Directions: Your answer must be the exact lines below, starting with the line with "ANYCAST Cisco Webex AS13445 IPv4 (141, 311)" and going on through the line with "motion, stimulans och", both included, with no pictures.
** Opening Entries supplied block **
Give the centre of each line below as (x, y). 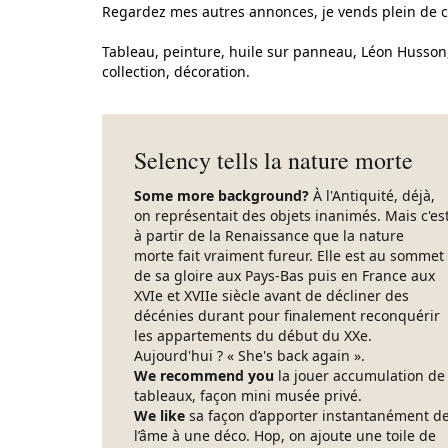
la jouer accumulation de (361, 375)
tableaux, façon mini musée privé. (248, 395)
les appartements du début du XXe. (253, 335)
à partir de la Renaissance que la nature (269, 235)
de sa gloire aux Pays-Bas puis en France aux (284, 275)
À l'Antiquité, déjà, (374, 195)
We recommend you (206, 375)
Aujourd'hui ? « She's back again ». (249, 355)
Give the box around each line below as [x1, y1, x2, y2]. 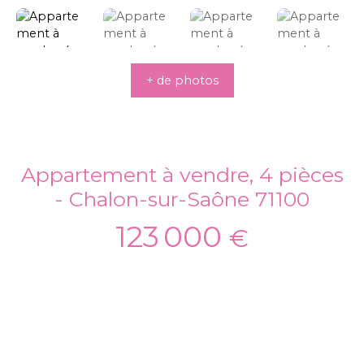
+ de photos [145, 72, 219, 88]
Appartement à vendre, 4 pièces [20, 162, 344, 188]
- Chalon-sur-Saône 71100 [54, 187, 310, 212]
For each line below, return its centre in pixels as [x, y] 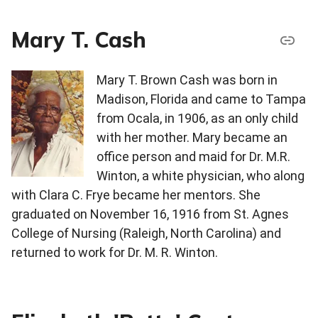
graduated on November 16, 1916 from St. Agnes [150, 214]
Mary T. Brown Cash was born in [187, 80]
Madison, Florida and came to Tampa [201, 99]
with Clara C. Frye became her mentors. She [136, 195]
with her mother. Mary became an [192, 138]
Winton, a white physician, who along [201, 176]
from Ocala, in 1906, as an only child [197, 119]
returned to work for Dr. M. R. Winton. [115, 253]
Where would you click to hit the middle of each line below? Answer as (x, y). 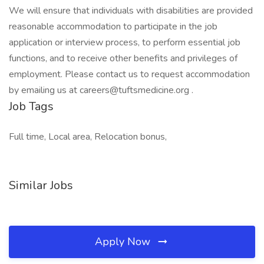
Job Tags (31, 106)
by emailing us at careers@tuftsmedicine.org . (101, 90)
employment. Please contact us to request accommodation (129, 74)
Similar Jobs (41, 185)
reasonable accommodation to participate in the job (113, 27)
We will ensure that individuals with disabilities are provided (131, 11)
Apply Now (124, 242)
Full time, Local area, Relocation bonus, (88, 137)
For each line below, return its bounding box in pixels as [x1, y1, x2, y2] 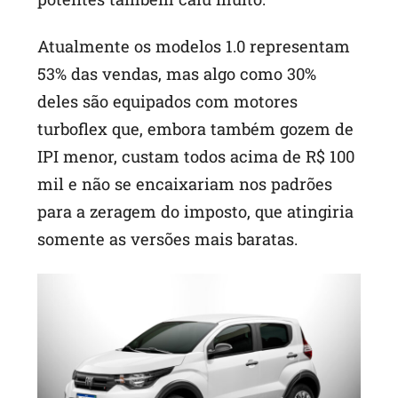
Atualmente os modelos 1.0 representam [37, 36, 351, 58]
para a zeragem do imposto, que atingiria [37, 201, 354, 223]
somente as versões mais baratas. [37, 228, 298, 251]
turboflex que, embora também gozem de [37, 118, 354, 140]
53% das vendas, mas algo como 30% [37, 63, 317, 85]
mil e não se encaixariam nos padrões [37, 173, 333, 195]
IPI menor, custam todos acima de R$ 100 [37, 146, 355, 168]
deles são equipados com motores [37, 91, 298, 113]
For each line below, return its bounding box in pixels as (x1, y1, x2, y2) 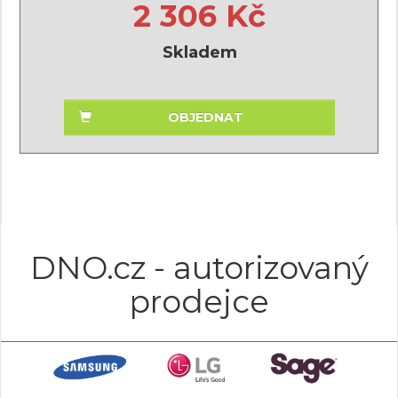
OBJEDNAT (167, 109, 243, 125)
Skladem (162, 43, 237, 62)
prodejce (129, 283, 269, 321)
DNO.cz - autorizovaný (29, 249, 369, 287)
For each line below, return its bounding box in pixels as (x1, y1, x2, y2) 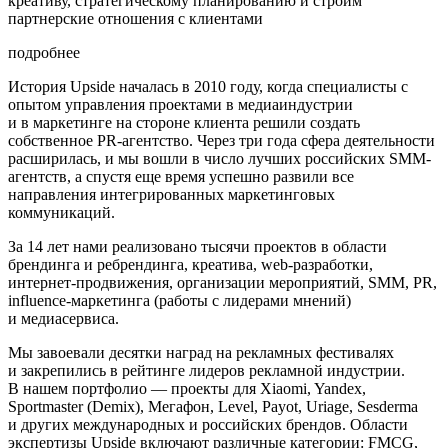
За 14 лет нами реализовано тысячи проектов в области (8, 238, 387, 256)
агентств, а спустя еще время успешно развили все (8, 168, 354, 186)
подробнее (8, 44, 80, 62)
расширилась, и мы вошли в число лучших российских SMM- (8, 150, 431, 168)
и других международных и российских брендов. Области (8, 416, 408, 434)
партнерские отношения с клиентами (8, 10, 263, 28)
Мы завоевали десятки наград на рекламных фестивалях (8, 344, 394, 362)
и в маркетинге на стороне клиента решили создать (8, 114, 360, 132)
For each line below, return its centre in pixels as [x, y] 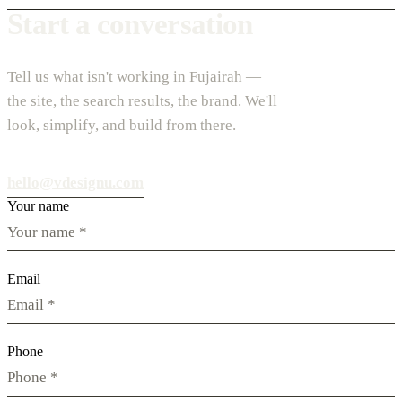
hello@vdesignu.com [75, 182]
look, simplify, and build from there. [122, 125]
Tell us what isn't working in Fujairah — [134, 76]
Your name [38, 205]
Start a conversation [130, 24]
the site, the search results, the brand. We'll [142, 100]
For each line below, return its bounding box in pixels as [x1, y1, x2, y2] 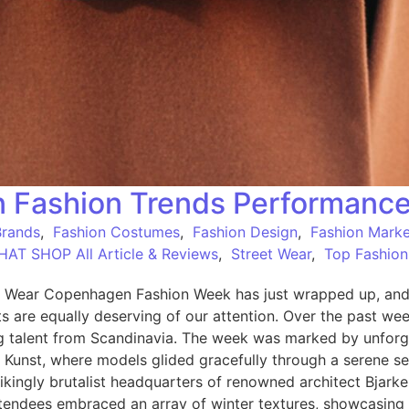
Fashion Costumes [53, 223, 180, 242]
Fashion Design [193, 223, 298, 242]
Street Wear [231, 245, 311, 264]
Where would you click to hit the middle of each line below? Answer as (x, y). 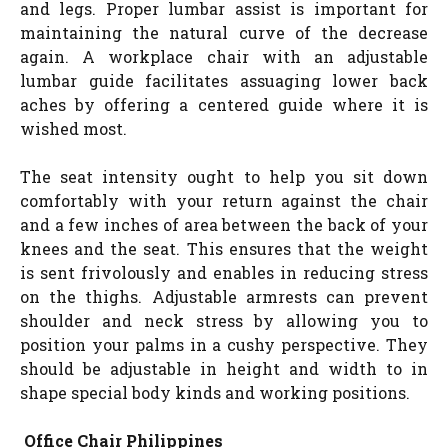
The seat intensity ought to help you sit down (224, 176)
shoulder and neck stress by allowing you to (224, 320)
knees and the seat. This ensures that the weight (224, 248)
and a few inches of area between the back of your (224, 224)
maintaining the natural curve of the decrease (224, 32)
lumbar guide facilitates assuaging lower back (224, 80)
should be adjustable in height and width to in (224, 368)
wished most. (73, 128)
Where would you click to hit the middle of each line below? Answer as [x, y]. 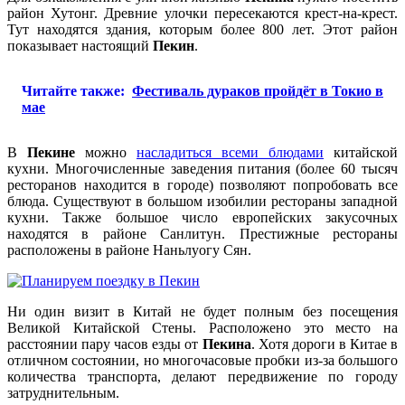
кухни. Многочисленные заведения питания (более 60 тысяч [202, 168]
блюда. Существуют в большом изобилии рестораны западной [202, 201]
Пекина [226, 344]
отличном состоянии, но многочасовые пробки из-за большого [202, 360]
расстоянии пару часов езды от [105, 344]
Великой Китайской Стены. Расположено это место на [202, 327]
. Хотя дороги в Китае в [324, 344]
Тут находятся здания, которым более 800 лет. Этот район [202, 29]
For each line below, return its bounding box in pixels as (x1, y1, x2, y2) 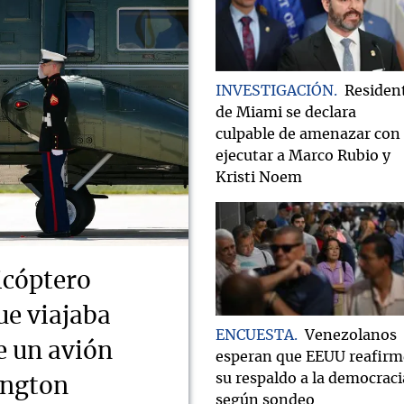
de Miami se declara (216, 105, 356, 120)
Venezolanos (305, 327, 397, 343)
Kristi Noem (216, 170, 302, 185)
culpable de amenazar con (216, 126, 400, 142)
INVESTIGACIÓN (216, 83, 334, 98)
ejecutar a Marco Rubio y (216, 148, 390, 163)
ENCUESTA (216, 327, 294, 343)
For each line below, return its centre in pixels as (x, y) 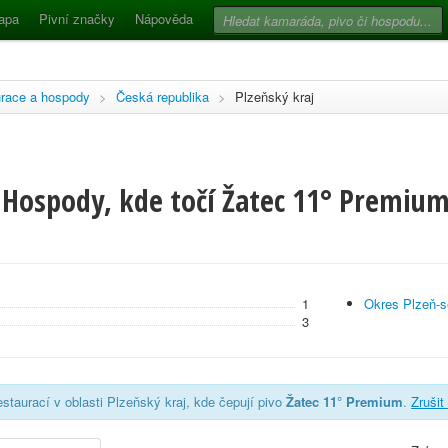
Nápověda (164, 18)
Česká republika (162, 96)
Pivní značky (77, 18)
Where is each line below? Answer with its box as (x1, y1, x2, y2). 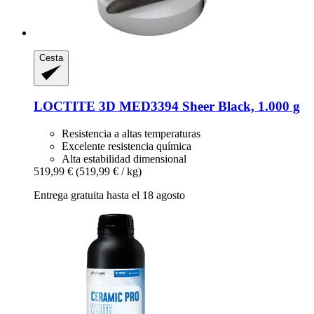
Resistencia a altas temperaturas (62, 128, 200, 140)
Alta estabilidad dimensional (62, 153, 186, 165)
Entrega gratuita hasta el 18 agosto (34, 189, 185, 202)
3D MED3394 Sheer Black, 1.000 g (95, 99, 300, 114)
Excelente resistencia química (62, 140, 191, 153)
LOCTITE (34, 99, 95, 114)
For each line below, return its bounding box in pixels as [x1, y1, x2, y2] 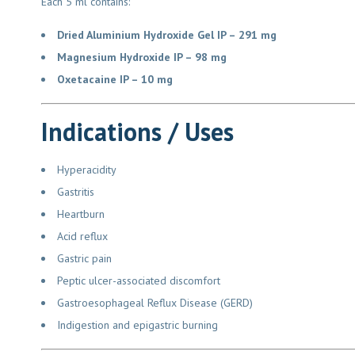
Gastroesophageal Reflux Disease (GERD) [51, 295, 247, 310]
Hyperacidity [51, 162, 111, 177]
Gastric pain [51, 250, 106, 265]
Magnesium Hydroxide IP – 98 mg [51, 49, 221, 64]
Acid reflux [51, 228, 102, 243]
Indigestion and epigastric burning [51, 317, 212, 332]
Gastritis [51, 184, 89, 199]
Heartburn [51, 206, 99, 221]
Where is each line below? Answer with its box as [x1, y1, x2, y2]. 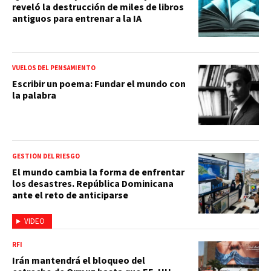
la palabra [12, 88, 56, 102]
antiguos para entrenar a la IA [12, 11, 142, 25]
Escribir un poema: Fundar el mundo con [12, 77, 186, 91]
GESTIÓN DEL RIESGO [12, 151, 80, 161]
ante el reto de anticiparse [12, 188, 128, 202]
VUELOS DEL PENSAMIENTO [12, 63, 96, 73]
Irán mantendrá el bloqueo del [12, 253, 145, 267]
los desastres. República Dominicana [12, 177, 174, 191]
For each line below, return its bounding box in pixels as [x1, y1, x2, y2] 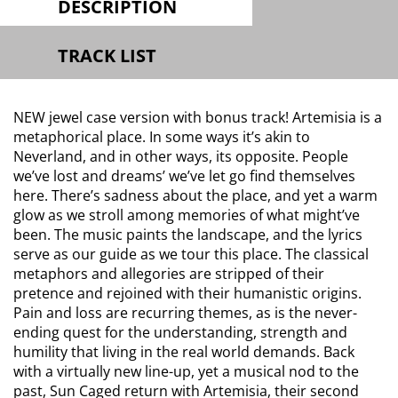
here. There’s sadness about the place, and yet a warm [13, 186, 378, 205]
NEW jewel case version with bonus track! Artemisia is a [13, 107, 382, 127]
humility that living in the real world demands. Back [13, 342, 354, 362]
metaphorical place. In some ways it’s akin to [13, 127, 310, 147]
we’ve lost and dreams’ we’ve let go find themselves [13, 166, 355, 186]
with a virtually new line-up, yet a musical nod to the [13, 362, 359, 381]
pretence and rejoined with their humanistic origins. [13, 283, 362, 303]
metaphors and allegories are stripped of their [13, 264, 324, 283]
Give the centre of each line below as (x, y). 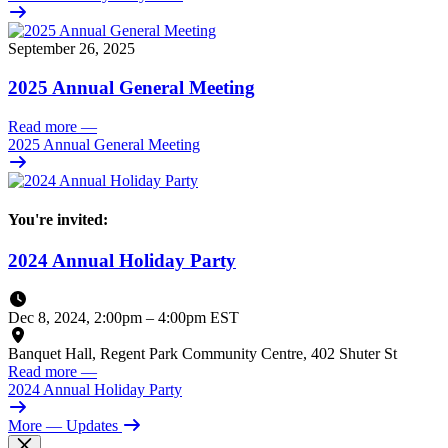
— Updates (82, 426)
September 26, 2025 (71, 49)
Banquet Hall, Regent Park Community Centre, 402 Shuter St (202, 354)
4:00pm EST (198, 318)
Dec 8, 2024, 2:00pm (77, 318)
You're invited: (58, 220)
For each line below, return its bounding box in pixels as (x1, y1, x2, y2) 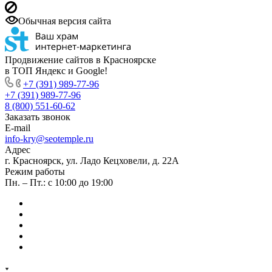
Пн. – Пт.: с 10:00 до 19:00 (5, 177, 113, 188)
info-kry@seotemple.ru (5, 134, 93, 144)
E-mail (5, 123, 30, 133)
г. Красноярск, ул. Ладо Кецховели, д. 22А (5, 155, 179, 166)
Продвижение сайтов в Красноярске (5, 55, 156, 65)
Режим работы (5, 166, 65, 177)
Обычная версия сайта (18, 16, 111, 26)
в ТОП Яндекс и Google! (5, 66, 107, 76)
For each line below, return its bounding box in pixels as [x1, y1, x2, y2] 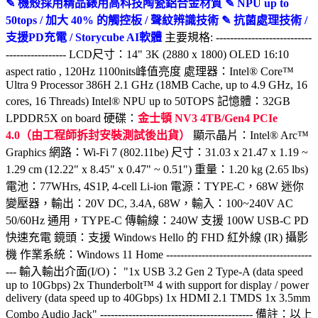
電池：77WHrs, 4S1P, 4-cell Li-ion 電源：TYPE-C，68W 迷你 [6, 180, 304, 192]
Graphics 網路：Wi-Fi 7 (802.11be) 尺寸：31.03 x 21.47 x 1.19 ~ [6, 146, 308, 158]
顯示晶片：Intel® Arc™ [190, 128, 309, 141]
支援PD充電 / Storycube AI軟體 [6, 31, 162, 43]
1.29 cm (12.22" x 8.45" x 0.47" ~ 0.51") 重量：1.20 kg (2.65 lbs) [6, 163, 308, 175]
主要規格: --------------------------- [162, 31, 312, 43]
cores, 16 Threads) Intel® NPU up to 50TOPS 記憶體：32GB [6, 94, 290, 107]
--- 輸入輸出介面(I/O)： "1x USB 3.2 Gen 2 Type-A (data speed [6, 265, 303, 278]
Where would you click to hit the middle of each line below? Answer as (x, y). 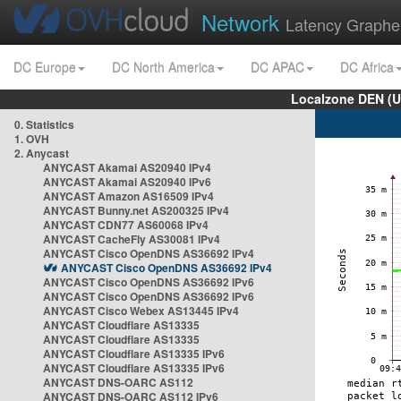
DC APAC (277, 67)
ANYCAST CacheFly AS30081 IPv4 (132, 239)
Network (243, 22)
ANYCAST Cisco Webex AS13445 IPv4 (141, 311)
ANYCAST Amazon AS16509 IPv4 (128, 196)
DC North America (163, 67)
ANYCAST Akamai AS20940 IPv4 (127, 167)
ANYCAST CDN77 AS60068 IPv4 (126, 225)
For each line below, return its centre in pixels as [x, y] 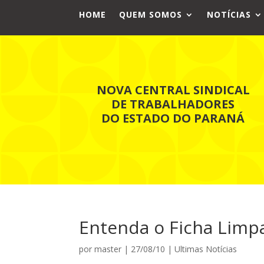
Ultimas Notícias [206, 249]
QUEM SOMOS [151, 14]
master [108, 249]
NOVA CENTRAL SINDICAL [173, 90]
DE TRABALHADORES [173, 104]
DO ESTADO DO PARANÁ [173, 118]
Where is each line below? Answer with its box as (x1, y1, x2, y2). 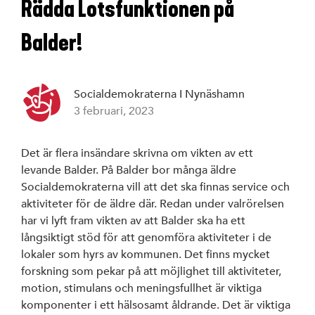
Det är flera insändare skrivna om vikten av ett (21, 146, 253, 161)
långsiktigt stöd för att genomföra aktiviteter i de (21, 231, 271, 245)
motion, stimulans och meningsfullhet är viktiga (21, 281, 262, 296)
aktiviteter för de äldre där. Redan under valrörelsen (21, 197, 284, 212)
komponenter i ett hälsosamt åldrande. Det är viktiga (21, 298, 290, 313)
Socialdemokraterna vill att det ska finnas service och (21, 180, 290, 195)
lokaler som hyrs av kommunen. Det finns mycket (21, 247, 270, 262)
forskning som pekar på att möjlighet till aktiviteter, (21, 264, 281, 279)
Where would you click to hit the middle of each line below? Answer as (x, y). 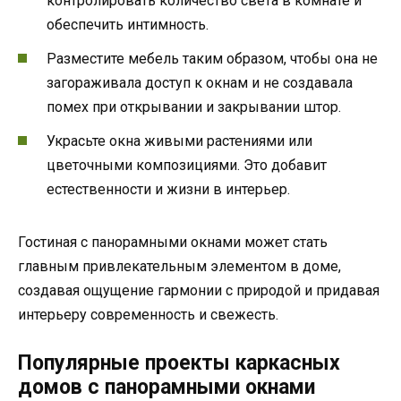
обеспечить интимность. (128, 24)
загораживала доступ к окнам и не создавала (200, 83)
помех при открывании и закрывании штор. (194, 107)
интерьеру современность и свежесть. (148, 315)
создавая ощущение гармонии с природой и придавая (199, 291)
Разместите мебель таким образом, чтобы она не (212, 59)
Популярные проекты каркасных (179, 363)
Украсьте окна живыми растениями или (179, 141)
** Closing Entries supplied block **
Written solution:
ANYCAST Cisco Webex AS13445 IPv4 (141, 311)
ANYCAST Amazon AS16509 IPv4 (128, 196)
DC North America (163, 67)
ANYCAST Akamai AS20940 IPv4 (127, 167)
ANYCAST CDN77 AS60068 IPv4 (126, 225)
For each line below, return its centre in pixels as [x, y] 
Ultimas Notícias [206, 249]
QUEM SOMOS [151, 14]
master [108, 249]
NOVA CENTRAL SINDICAL [173, 90]
DE TRABALHADORES [173, 104]
DO ESTADO DO PARANÁ [173, 118]
Where is each line below? Answer with its box as (x1, y1, x2, y2). 
Det är flera insändare skrivna om vikten av ett (21, 146, 253, 161)
långsiktigt stöd för att genomföra aktiviteter i de (21, 231, 271, 245)
motion, stimulans och meningsfullhet är viktiga (21, 281, 262, 296)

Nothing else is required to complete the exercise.